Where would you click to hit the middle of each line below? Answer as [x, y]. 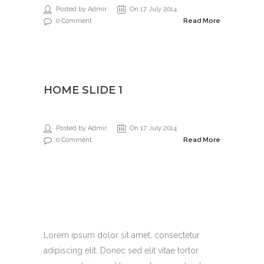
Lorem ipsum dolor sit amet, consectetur [122, 235]
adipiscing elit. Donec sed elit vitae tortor [121, 250]
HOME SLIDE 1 [83, 90]
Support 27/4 [77, 220]
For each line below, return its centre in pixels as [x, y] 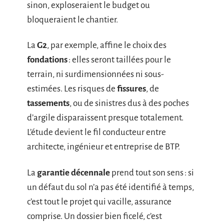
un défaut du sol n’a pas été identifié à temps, [110, 187]
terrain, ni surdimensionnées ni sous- [95, 74]
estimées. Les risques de [72, 89]
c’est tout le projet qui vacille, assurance [99, 201]
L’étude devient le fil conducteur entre [96, 132]
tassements [48, 103]
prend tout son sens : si [152, 172]
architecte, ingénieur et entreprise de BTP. [103, 147]
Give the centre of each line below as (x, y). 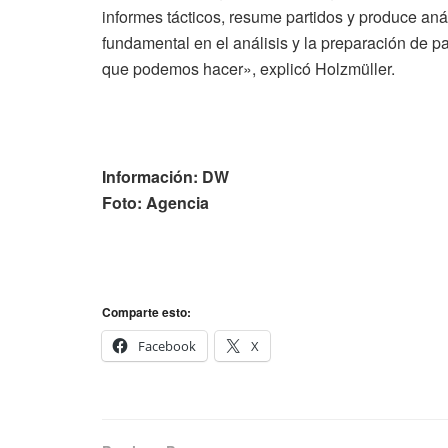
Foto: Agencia (155, 202)
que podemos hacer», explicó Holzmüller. (248, 68)
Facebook (167, 345)
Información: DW (165, 176)
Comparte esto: (146, 311)
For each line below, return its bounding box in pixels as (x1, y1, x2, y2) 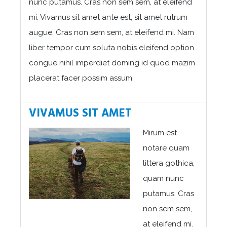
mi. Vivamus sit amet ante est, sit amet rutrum (29, 12, 187, 22)
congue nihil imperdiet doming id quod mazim (29, 58, 195, 67)
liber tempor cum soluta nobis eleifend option (29, 43, 194, 52)
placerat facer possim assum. (29, 73, 134, 83)
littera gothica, (143, 158, 195, 168)
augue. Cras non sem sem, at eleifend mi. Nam (29, 27, 194, 37)
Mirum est (143, 128, 177, 137)
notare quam (143, 143, 190, 153)
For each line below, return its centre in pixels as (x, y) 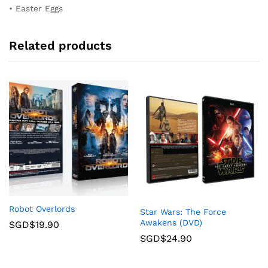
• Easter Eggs (36, 9)
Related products (60, 45)
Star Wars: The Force (183, 211)
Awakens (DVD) (171, 222)
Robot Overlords (42, 209)
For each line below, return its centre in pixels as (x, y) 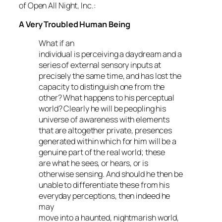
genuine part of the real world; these (102, 152)
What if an (56, 43)
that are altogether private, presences (106, 131)
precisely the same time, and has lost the (110, 76)
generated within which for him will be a (108, 141)
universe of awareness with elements (104, 120)
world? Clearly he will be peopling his (103, 109)
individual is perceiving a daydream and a (110, 54)
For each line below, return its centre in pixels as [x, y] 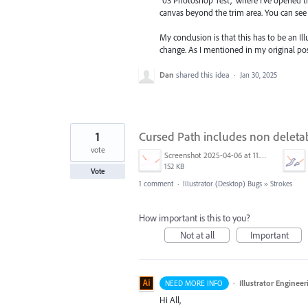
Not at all [197, 235]
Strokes [281, 183]
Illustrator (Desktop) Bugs [222, 183]
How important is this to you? [195, 218]
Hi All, [170, 299]
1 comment [156, 183]
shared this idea [204, 74]
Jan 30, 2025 [258, 75]
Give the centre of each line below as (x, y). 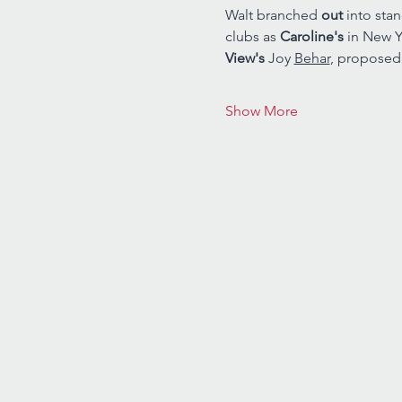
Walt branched (273, 15)
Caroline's (313, 36)
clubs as (252, 36)
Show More (261, 111)
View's (246, 58)
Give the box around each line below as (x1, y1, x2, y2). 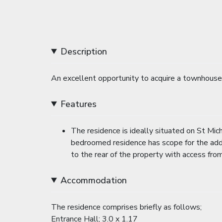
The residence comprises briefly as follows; (51, 201, 202, 213)
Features (60, 98, 97, 110)
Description (60, 45, 108, 57)
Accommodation (60, 174, 127, 186)
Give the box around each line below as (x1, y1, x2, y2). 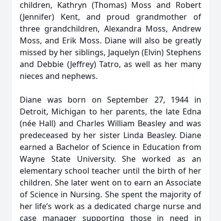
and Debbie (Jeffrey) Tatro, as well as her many (20, 59, 201, 70)
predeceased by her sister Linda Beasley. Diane (20, 130, 201, 141)
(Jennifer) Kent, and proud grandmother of (20, 11, 201, 22)
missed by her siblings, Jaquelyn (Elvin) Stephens (20, 47, 201, 58)
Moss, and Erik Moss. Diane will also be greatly (20, 35, 201, 46)
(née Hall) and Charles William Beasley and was (20, 118, 201, 129)
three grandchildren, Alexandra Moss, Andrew (20, 23, 201, 34)
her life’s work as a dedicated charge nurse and (20, 201, 201, 212)
● ● ● ●
### Problem statement
Write out, word for word, the stretch of entries that begins at the line with "HOME SLIDE 1 [83, 90]" and ends at the line with "liber tempor cum". Pictures do not belong in it.

### Answer section
HOME SLIDE 1 [83, 90]
Support 27/4 [77, 220]
For each line below, return its centre in pixels as [x, y] 
un défaut du sol n’a pas été identifié à temps, [110, 187]
terrain, ni surdimensionnées ni sous- [95, 74]
estimées. Les risques de [72, 89]
c’est tout le projet qui vacille, assurance [99, 201]
L’étude devient le fil conducteur entre [96, 132]
tassements [48, 103]
prend tout son sens : si [152, 172]
architecte, ingénieur et entreprise de BTP. [103, 147]
Give the centre of each line below as (x, y). 
Foto: Agencia (155, 202)
que podemos hacer», explicó Holzmüller. (248, 68)
Facebook (167, 345)
Información: DW (165, 176)
Comparte esto: (146, 311)
For each line below, return its bounding box in pixels as (x1, y1, x2, y2) 
mi. Vivamus sit amet ante est, sit amet rutrum (29, 12, 187, 22)
congue nihil imperdiet doming id quod mazim (29, 58, 195, 67)
liber tempor cum soluta nobis eleifend option (29, 43, 194, 52)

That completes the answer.